• _PROBLEM TO WORK ON_
What lines in the records include the string "pixels"? Return each one.

• _Excerpts from a dataset_

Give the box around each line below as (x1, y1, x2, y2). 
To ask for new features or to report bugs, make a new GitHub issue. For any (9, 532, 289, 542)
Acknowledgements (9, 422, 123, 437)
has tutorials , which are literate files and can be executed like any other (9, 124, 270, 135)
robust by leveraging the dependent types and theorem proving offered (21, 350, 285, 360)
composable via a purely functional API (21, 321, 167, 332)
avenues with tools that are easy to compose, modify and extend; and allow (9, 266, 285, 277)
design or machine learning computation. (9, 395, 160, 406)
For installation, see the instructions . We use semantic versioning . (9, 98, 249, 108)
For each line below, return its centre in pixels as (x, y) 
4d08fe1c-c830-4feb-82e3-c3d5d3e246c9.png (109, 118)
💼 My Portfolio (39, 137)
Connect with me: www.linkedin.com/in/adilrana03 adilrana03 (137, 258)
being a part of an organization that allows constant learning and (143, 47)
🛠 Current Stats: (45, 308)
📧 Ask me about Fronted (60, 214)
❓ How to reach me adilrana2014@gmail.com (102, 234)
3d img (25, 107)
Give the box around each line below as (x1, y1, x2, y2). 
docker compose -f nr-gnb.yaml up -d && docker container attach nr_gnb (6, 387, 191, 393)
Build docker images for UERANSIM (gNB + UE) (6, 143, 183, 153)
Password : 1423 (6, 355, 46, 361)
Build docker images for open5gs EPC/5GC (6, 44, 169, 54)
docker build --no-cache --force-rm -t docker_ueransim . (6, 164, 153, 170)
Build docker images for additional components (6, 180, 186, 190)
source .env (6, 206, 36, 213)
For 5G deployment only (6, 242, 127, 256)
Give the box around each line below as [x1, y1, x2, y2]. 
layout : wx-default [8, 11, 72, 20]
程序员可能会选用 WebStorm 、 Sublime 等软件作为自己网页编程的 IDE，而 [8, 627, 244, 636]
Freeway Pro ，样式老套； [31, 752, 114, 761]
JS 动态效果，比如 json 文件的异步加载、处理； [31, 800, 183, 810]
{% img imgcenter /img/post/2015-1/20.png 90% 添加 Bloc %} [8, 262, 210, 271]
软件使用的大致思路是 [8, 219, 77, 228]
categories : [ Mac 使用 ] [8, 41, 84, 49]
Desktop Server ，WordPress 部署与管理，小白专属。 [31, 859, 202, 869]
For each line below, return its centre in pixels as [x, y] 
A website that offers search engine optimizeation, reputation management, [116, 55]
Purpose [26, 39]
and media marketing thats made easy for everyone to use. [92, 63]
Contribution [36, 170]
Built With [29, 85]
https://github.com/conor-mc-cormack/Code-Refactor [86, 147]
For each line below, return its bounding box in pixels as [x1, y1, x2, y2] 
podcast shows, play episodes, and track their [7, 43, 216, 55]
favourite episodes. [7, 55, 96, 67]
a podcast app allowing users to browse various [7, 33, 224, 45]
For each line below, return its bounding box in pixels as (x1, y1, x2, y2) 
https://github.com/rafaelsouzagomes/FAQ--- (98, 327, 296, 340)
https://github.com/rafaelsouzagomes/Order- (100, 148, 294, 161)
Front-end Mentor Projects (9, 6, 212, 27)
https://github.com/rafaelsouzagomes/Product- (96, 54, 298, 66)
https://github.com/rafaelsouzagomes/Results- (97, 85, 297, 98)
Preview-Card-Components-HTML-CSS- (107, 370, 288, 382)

• _EXERCISE RESPONSE_
For each line below, return its centre in pixels as (x, y) 
For each line below, return its centre in pixels as [x, y] 
For each line below, return its bounding box in pixels as [x1, y1, x2, y2] 
For each line below, return its bounding box in pixels as (x1, y1, x2, y2) 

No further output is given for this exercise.